▸ **THE DATA**
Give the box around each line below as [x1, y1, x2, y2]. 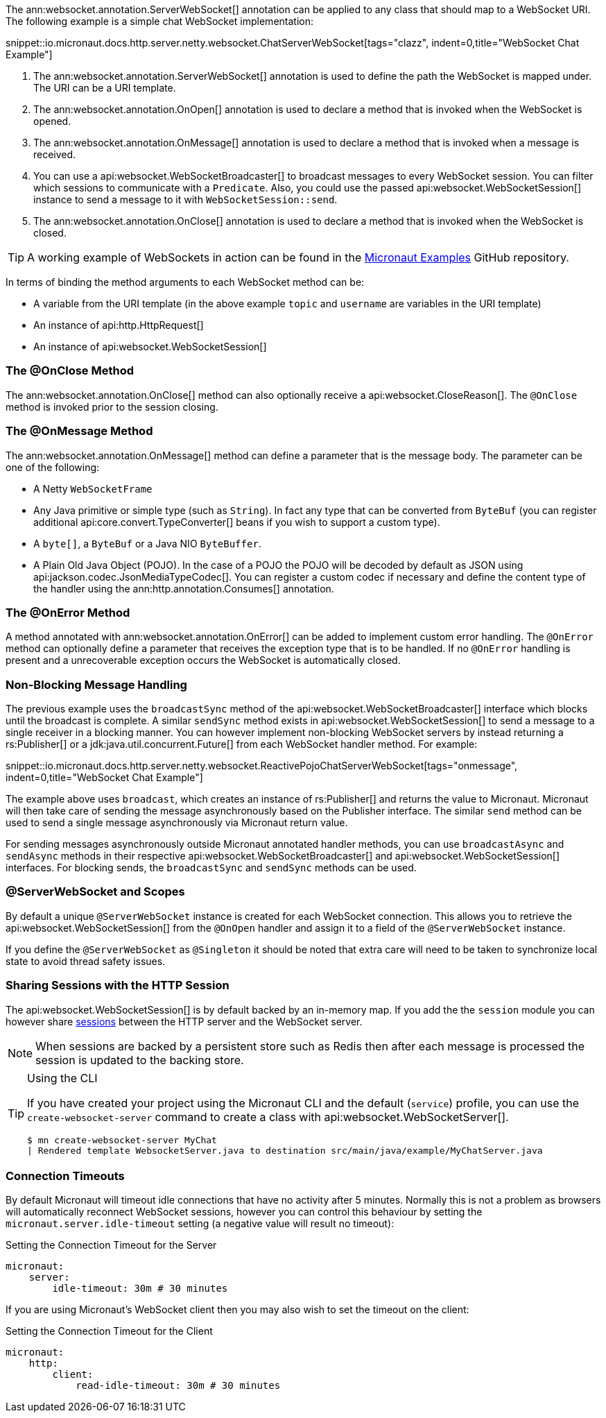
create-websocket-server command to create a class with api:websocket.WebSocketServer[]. [27, 1109, 509, 1124]
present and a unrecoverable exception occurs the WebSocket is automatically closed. [6, 654, 401, 667]
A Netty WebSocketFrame [33, 482, 153, 495]
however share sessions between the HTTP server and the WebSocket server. [6, 1015, 363, 1027]
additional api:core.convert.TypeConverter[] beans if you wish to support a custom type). [33, 515, 440, 528]
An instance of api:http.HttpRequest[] [33, 319, 204, 331]
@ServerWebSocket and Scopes [6, 885, 185, 899]
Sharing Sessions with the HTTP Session [6, 978, 230, 993]
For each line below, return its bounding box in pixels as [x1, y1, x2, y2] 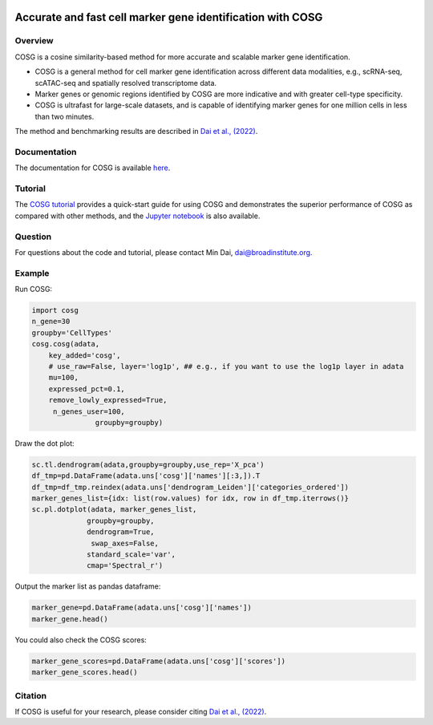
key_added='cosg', [48, 350, 121, 360]
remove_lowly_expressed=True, [48, 395, 168, 405]
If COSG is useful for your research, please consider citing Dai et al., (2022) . [14, 707, 267, 716]
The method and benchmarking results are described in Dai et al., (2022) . [14, 127, 258, 136]
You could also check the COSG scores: [14, 634, 148, 645]
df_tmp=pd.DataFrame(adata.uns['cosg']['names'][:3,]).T [31, 472, 261, 480]
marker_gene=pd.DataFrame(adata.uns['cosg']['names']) [31, 603, 252, 613]
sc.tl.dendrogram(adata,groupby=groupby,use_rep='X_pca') [31, 460, 265, 469]
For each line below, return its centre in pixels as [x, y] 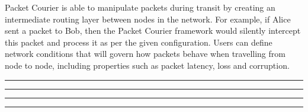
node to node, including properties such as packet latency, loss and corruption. [147, 65]
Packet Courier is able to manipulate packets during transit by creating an [140, 7]
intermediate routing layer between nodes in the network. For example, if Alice [148, 19]
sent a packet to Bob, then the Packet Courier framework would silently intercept [153, 31]
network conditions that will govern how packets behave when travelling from [145, 54]
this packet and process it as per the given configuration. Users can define [139, 42]
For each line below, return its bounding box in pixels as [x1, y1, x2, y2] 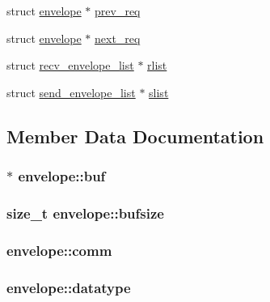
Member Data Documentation [6, 123, 264, 148]
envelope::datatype [6, 277, 131, 297]
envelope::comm [6, 240, 112, 260]
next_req [95, 29, 141, 46]
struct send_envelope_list [6, 83, 136, 100]
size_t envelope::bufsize [6, 202, 164, 223]
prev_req [95, 2, 141, 19]
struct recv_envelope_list [6, 57, 134, 74]
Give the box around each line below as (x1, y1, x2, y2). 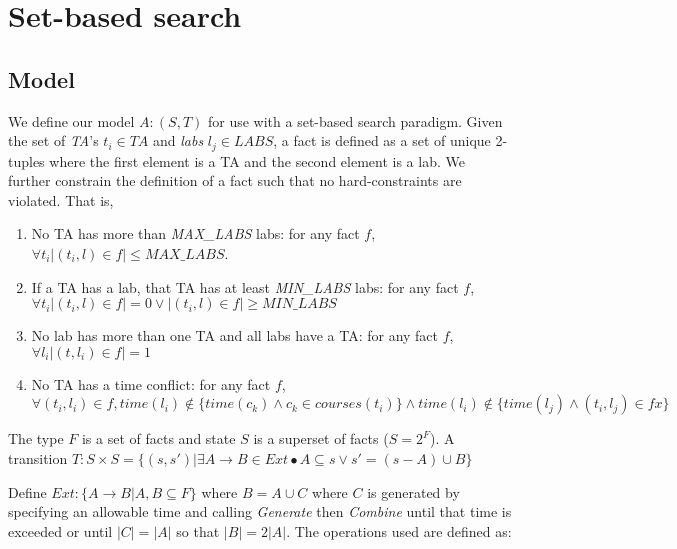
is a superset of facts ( (253, 428, 389, 449)
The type (8, 428, 64, 449)
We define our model (8, 110, 135, 131)
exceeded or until (8, 520, 113, 541)
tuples (8, 150, 45, 171)
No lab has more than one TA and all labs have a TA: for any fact (31, 325, 439, 346)
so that (176, 520, 220, 541)
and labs (153, 130, 204, 151)
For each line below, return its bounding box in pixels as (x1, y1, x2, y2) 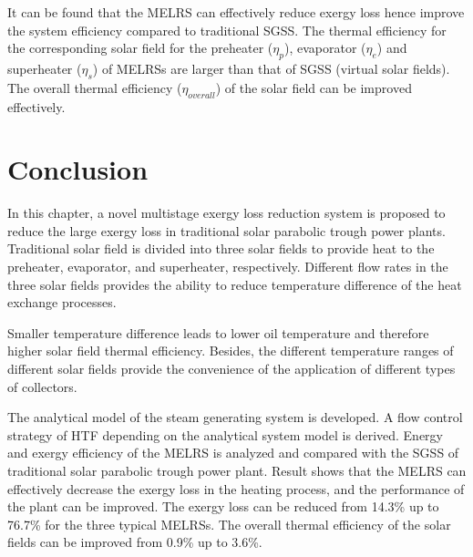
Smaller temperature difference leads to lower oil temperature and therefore (7, 323, 429, 342)
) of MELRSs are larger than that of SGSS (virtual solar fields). (92, 58, 450, 77)
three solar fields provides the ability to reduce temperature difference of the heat (7, 274, 462, 294)
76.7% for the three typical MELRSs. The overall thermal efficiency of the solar (7, 514, 451, 533)
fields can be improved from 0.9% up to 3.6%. (7, 532, 262, 552)
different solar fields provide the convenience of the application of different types (7, 359, 456, 378)
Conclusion (7, 150, 149, 188)
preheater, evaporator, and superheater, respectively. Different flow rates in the (7, 257, 448, 276)
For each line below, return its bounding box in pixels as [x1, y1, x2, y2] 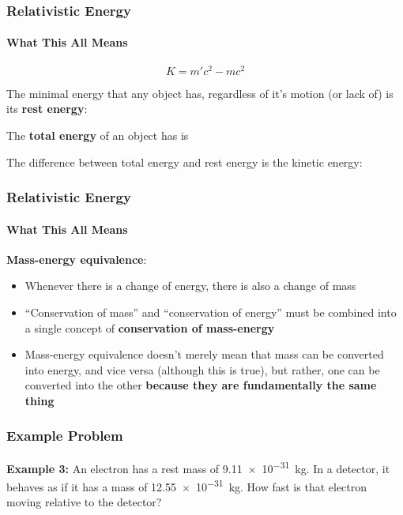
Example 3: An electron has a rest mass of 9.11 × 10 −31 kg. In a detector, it [6, 457, 390, 476]
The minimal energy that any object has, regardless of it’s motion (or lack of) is [6, 85, 394, 101]
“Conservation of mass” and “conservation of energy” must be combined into [24, 303, 397, 320]
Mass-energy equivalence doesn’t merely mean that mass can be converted [24, 346, 384, 363]
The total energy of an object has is [6, 126, 189, 143]
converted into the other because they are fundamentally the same [24, 377, 377, 393]
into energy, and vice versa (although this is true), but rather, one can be [24, 361, 380, 378]
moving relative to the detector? [6, 494, 162, 510]

▸ **YOUR INSTRUCTIONS**
Find the string "DataFrame" in the data. Report each line it appears in.

▸ **RESPONSE AREA**
df_tmp=pd.DataFrame(adata.uns['cosg']['names'][:3,]).T [31, 472, 261, 480]
marker_gene=pd.DataFrame(adata.uns['cosg']['names']) [31, 603, 252, 613]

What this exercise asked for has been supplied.